I know Eric Dollard, for one, claims the true art of organ building is lost to time. Maybe you can be the first to try cryogenic tempering to tighten grain structure.
Well, that all depends on how you define "true." Many builders are quite happy to integrate digital voices into an organ, go full electric action (whether slider chest or otherwise), make weird case designs, use closed-toe voicing on high wind pressures, and otherwise act as if Schnitger is a dirty word. But a handful of American builders--Taylor and Boody in Staunton, VA; Ralph Richards and Bruce Fowkes in Chattanooga, TN; Martin Pasi in Yelm, WA; and especially Paul Fritts in Tacoma--have studied old organs extensively, and use historic casting techniques (Paul is the only builder right now using sand casting, but I expect the others will follow), mechanical action slider chests (albeit with carbon fiber trackers now, since you can't get good, straight sugar pine anymore), traditional case designs, proportions, and ornamentation, low wind pressures, open-toe voicing with little to no nicking, etc. Then, you have organizations like GOArt in Gothenburg, Sweden, which was created solely to study historic organs and try to recreate them. Their first instrument was a recreation of the now-destroyed Schnitger at the Jakobikirche in Luebeck, based on the specification of the Jakobikirche Hamburg.



This was an attempt at a perfect recreation, down to the $1.50 handmade nails, and after playing it, it does sound and feel remarkably like a 17th-century organ. But, there will always be differences. We can add impurities to the tin and lead alloys used for the pipes (something the builders I listed earlier do, but most modern builders don't), but you can't, for instance, make modern trees grow with a tighter, straighter grain when the climate doesn't allow it and all the old-growth oak forests are gone (partially to make...historic organs).

Then, you have the issue of most organs being situated in churches or used for teaching, and a perfect replica of a historic organ is limited to a certain repertoire that may or may not fit with its expected use in the institution. When the Craighead-Saunders organ at Eastman, a replica based on a 1776 Casparini organ in Vilnius, was being planned, the advisory committee had long discussions about what exactly to do. The actual Casparini organ has nicked pipes, but no one knows if those nicks are original or added in the 19th century; the replica, they eventually decided, would have none. The actual Casparini has a pedalboard with a range C-c1, which means it is impossible to play most of Bach's organ music on it; the replica, they decided, would have a pedalboard C-d1.

So, I would argue there is no "true" art of organ building; there are builders who work toward an older sound ideal.
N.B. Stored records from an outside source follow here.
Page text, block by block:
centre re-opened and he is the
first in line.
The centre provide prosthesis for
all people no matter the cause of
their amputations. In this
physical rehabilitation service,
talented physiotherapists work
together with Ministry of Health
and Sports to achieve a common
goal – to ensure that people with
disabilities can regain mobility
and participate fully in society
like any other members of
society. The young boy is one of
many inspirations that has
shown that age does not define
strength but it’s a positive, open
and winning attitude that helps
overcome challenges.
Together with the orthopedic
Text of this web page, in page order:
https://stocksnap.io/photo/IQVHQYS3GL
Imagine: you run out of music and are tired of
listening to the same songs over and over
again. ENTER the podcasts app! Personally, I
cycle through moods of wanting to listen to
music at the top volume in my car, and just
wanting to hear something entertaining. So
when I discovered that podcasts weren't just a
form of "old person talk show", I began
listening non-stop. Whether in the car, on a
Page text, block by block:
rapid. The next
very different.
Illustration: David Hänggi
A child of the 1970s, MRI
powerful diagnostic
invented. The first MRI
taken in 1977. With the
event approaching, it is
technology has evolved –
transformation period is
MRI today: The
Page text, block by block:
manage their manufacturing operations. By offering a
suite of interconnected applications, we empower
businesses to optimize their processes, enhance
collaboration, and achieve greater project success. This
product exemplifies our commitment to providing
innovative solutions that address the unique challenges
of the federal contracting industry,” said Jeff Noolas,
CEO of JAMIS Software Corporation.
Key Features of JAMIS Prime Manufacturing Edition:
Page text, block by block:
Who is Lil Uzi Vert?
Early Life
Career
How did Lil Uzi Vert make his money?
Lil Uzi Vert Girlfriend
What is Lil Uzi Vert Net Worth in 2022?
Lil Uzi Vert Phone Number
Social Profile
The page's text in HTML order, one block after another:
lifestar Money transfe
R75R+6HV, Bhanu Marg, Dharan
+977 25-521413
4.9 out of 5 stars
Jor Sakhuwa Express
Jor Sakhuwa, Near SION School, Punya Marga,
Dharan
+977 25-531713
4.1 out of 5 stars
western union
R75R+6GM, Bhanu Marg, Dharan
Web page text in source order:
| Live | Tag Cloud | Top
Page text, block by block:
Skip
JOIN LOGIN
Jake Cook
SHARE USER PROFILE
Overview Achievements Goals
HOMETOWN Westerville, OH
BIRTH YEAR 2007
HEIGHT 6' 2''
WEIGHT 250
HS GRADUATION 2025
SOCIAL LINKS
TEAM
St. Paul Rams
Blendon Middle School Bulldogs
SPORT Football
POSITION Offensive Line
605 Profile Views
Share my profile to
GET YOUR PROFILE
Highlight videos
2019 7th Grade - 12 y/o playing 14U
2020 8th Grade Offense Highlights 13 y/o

I could say they come pretty close, but in reality they're creating new instruments, like this one at the Basilica at Notre Dame, built by Paul Fritts and completed last year.



Its case design is based on the 1743 Hinsz organ at the Bovenkerk in Kampen, the Netherlands.
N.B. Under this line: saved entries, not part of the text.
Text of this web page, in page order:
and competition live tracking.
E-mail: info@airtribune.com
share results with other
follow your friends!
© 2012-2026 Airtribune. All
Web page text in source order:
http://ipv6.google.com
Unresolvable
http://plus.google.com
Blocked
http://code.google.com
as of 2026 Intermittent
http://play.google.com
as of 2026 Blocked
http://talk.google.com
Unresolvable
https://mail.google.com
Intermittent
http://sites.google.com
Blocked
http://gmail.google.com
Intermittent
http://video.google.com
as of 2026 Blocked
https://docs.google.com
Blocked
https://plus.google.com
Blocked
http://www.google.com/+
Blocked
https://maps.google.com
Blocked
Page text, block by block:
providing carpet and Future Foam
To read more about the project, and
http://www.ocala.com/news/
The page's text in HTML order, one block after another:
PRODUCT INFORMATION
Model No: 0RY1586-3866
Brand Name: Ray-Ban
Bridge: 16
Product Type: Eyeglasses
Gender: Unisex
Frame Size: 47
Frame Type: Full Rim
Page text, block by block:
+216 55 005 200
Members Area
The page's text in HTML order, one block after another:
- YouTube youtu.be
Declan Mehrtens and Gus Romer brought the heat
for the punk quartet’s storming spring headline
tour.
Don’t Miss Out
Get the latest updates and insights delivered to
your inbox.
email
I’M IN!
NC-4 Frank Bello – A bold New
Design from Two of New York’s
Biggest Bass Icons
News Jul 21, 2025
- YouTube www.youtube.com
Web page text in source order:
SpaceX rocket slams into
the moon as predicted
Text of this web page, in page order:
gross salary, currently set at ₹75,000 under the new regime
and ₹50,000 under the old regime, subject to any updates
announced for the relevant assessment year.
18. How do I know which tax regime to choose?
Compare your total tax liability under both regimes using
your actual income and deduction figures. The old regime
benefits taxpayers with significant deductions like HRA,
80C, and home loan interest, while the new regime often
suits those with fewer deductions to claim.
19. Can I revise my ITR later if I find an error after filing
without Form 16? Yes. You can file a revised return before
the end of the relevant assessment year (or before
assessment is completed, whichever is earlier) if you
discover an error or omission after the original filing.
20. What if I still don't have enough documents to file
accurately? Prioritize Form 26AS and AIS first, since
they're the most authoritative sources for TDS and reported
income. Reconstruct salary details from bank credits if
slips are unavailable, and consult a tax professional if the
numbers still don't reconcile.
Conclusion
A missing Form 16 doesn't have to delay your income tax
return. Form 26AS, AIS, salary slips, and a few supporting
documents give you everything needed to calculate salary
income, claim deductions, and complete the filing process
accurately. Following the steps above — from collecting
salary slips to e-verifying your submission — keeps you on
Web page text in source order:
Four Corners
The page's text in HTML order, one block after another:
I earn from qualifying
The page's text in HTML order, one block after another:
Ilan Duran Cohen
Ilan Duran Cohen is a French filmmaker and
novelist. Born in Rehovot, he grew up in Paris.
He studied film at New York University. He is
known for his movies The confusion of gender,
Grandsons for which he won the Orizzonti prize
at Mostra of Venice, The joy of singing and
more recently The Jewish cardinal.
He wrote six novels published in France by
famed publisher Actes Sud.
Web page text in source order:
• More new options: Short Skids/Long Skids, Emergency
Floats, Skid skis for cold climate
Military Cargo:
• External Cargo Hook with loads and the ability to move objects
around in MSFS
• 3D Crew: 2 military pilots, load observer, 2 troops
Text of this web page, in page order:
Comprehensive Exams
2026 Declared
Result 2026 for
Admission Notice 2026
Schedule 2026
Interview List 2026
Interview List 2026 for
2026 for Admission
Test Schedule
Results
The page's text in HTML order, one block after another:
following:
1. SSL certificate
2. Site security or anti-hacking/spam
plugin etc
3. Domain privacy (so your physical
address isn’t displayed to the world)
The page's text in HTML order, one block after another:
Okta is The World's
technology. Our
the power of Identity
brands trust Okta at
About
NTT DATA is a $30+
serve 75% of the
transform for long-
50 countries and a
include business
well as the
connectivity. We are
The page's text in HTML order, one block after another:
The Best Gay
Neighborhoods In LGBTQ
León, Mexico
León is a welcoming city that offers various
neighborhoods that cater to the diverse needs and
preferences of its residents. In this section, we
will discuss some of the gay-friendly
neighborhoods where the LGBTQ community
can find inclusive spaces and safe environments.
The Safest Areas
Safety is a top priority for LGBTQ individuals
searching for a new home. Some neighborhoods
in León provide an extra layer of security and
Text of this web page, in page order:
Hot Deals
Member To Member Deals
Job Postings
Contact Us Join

But its specification is quite different. Its pipes are built using old alloys and old voicing techniques, but it incorporates things like Spanish reeds and strings that you won't find on a Hinsz. It has mechanical key and stop action, but the trackers are carbon fiber and there are electric servomotors inline in the stop mechanism to allow the use of electronic registration aids.

Later this spring, the Vox Humana Journal, an online journal I sit on the editorial board of, will be publishing my interview with Paul Fritts from last December, where he talks a little about these and other issues.

The organ world is pretty small, and I know most of the people in it, but I've never run into an Eric Dollard. Does he teach somewhere?